Wednesday, January 13, 2021

Too Close to Home

Robert Barron comments on the parable of the wedding feast in Matthew:

“Many devout believers find the brutality and violence of the story hard to take. In a very secularized society where people have lost the sense of God, you have to shake them into awareness with a shocking story with very exaggeratedly-drawn characters, with macabre and violent shocking action.”

Barron goes on to tell his listeners not to interpret the parable in a straightforward, literal way, or to compare this “crazy king” directly to God in every respect. He suggests the Lord was just using strong language to get our attention, to “grab us by the shoulders and shake us awake”.

The Parable of the Wedding Feast

If you are unfamiliar with the story, the parable to which Barron is referring reads as follows:
“The kingdom of heaven may be compared to a king who gave a wedding feast for his son, and sent his servants to call those who were invited to the wedding feast, but they would not come. Again he sent other servants, saying, ‘Tell those who are invited, “See, I have prepared my dinner, my oxen and my fat calves have been slaughtered, and everything is ready. Come to the wedding feast.” ’ But they paid no attention and went off, one to his farm, another to his business, while the rest seized his servants, treated them shamefully, and killed them. The king was angry, and he sent his troops and destroyed those murderers and burned their city. Then he said to his servants, ‘The wedding feast is ready, but those invited were not worthy. Go therefore to the main roads and invite to the wedding feast as many as you find.’ And those servants went out into the roads and gathered all whom they found, both bad and good. So the wedding hall was filled with guests.

“But when the king came in to look at the guests, he saw there a man who had no wedding garment. And he said to him, ‘Friend, how did you get in here without a wedding garment?’ And he was speechless. Then the king said to the attendants, ‘Bind him hand and foot and cast him into the outer darkness. In that place there will be weeping and gnashing of teeth.’ For many are called, but few are chosen.”
Now, if you are coming to the parable for the first time — as many people listening to Barron’s podcasts likely are — there are certainly elements to the Lord’s story that are shocking to modern sensibilities. There is the reaction of the wedding invitees, who seize the king’s servants, mistreat and kill them. There is the king’s response, which is to send in the troops to burn a city to the ground and kill its inhabitants. And there is the king’s reaction to the man who shows up at the wedding dressed improperly: he has him bound and hurled into the “outer darkness”. All of these surely seem like overkill to “a secularized society where people have lost the sense of God”.

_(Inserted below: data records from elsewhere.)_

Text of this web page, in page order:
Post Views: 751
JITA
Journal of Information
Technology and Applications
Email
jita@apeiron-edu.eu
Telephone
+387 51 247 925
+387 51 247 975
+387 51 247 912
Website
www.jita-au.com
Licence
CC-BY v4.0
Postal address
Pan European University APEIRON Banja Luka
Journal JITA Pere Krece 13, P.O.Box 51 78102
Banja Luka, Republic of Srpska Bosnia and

To be sure, much like prophecies, parables may sometimes operate at more than one intended level of meaning. But was the Lord really addressing thick-skinned, secularized modern societies when he told this story? Did Jesus deliberately ramp up the brutality and violence in the parable to “stir us up with its exaggeration”, as Barron puts it?

Rejecting Barron’s Explanation

A moment’s consideration of the passage should prompt us to reject Barron’s explanation of the emotions and violence of the parable as merely provocative and non-literal. It should be obvious that while there are certain lessons modern readers can learn from it, the parable was actually told to a very different audience at a very different time in Bible history under very different circumstances, and its primary audience was not the least bit secular. That audience had no need of exaggeration or shock treatment. Their refusal to hear the parable’s message was not the product of the dullness of secular ennui; rather, it was a product of well-informed religious pride and jealousy.

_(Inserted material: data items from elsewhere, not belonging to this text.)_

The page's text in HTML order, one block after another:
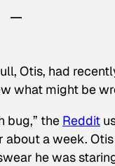
Otis, had
what might be
bug,” the Reddit
about a week.
he was

This is the last in a series of three parables directed to the chief priests and elders of the Jews the day after Jesus had cleansed the temple, in response to their question “By what authority are you doing these things?” (The implicit answer in this parable is “By the authority of your king”, but there are plenty of other lessons in it for the religious experts of the first century as well.) It is not a “Christian” parable; it is a Jewish one. The invitation offered is not to salvation by way of the good news of Christ’s resurrection and exaltation to the right hand of God, but rather the invitation to a much-to-be-coveted place in a long-awaited and very ethnocentric earthly Messianic kingdom promised to David.

My father used to caution his audiences against trying to parse the Lord’s parables down to the most granular level. There are aspects of each parable that are necessary to propel the narrative, but are simply not useful to scrutinize too intently, and will take us down rabbit trails and away from the main message of the parable if we insist on trying to interpret them. Mr. Barron’s attempt to explain the invitation’s message with the words “Jesus wants to marry the world” is one of these overly-granular analyses. It misses the mark, not least because it casts the Lord’s listeners simultaneously in the role of bride and wedding guest. In this case, stopping to ask “Who does the bride in this parable symbolize?” is about as useful as asking who the pigs symbolize in the parable of the prodigal son. The parable is not about Jesus “marrying” the world, whatever that might mean (it sounds awfully ecumenical to me).

From Abel to Zechariah

So then, if we resist our natural impulse to find ourselves everywhere in the Lord’s parables and instead slip quietly into the sandals of the first century Jewish religious establishment to whom it was addressed, what we find in it is not a bunch of “exaggeratedly drawn” characters blasting away at each other hyperbolically to increase the parable’s emotional impact on modern secular readers, but rather a series of reactions and responses within the narrative that seem quite proportionate and reasonable given its historical context.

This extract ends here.